Il Welfare e l’Employee Assistance Program
Buongiorno! Il 4 luglio scorso si èxxx indian kink public tenuto a Milano un importante
evento organizzato dalla nostra società, dal titolo “Il
Welfare e l’Employee Assistance Program”. Psya Italia
ha riunito in una sola occasione alcuni importanti consulenti europei
per mettere a confronto esperienze internazionali sulle iniziative di promozione
del benessere aziendale, con particolare riguardo agli Employee Assistance Program.
L’EAP, lo ricordiamo, è un prodotto molto diffuso nei paesi anglosassoni e adottato da oltre in 90% delle società quotate su Fortune 500. Esso consiste in una linea verde multi-servizi dedicata all’azienda, attiva 24 ore su 24, con possibilità di assistenza psicologica finalizzata al superamento di situazioni di impasse o di decision making. La finalità dell’EAP è di migliorare il work/life balance, ridurre l’assenteismo, aumentare la contribuzione sul lavoro: in breve, migliorare l’engagement tra azienda e dipendente come asse portante dell’intera organizzazione.
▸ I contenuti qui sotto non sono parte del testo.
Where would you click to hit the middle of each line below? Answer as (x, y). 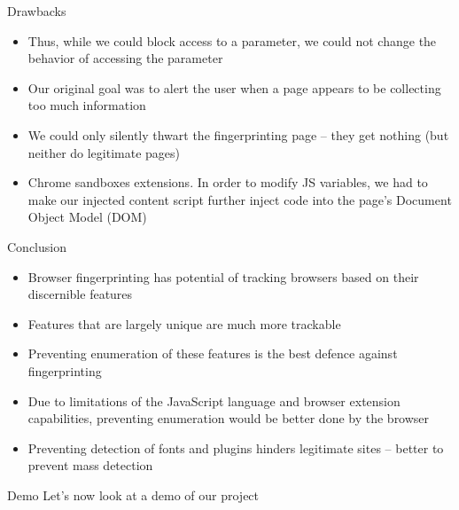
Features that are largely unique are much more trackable (184, 323)
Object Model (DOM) (87, 217)
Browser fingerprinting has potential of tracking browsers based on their (223, 276)
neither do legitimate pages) (104, 152)
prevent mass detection (90, 465)
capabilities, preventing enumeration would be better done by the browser (229, 418)
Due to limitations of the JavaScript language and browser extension (214, 400)
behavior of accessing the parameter (125, 58)
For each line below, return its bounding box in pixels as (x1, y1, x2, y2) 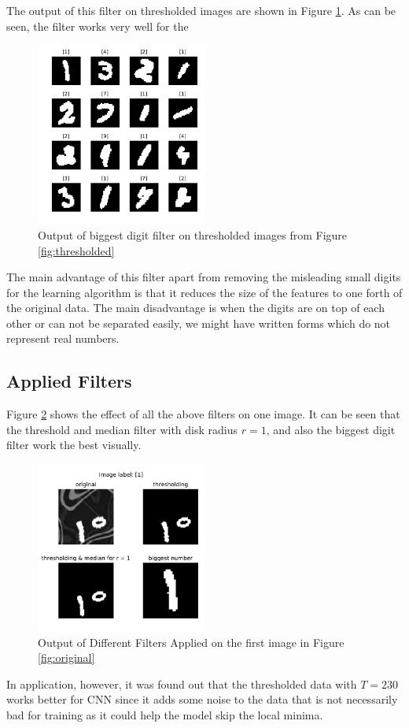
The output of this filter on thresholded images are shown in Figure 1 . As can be (6, 2, 396, 18)
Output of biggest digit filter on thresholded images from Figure (38, 226, 348, 243)
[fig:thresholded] (38, 242, 115, 258)
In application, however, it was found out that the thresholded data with (6, 675, 357, 692)
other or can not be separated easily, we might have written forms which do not (6, 314, 391, 331)
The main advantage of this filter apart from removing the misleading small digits (6, 269, 401, 285)
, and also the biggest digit (266, 421, 396, 437)
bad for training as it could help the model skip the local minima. (6, 707, 323, 723)

L’incontro del 4 luglio si è incentrato quindi su un confronto attivo tra relatori di diverse nazionalità, che hanno messo in luce punti di convergenza e di divergenze delle varie culture europee. Un ringraziamento particolare va al management di Vodafone Italia, nella persona del dott. Tito Chini, che ha portato in sede di confronto con altri attori europei un esempio di best practice del nostro Paese.
Sempre in tema di welfare aziendale, abbiamo molto apprezzato l’articolo
apparso su Repubblica il 16 luglio scorso, dal titolo “Le imprese conoscono
il valore del ‘benessere’”. In questo articolo vengono
descritte le iniziative delle società multinazionali
che meglio promuovono il benessere e l’engagement dei loro dipendenti.
I programmi di wellness, in passato considerati al pari di un “bonus”,
sono diventati infatti un imperativo strategico per le società
che puntano all’eccellenza. La creazione di un ambiente di lavoro flessibile
aumenta infatti la creatività e l’iniziativa personale,
con un aumento della contribuzione sul lavoro e una riduzione dell’impatto
dei fattori stressogeni sui dipendenti. Il welfare aziendale è un approccio
del tutto contrario alla linea di pensiero cresciuta nel corso degli anni Ottanta,
in cui veniva promosso un approccio “aggressivo” verso il lavoro.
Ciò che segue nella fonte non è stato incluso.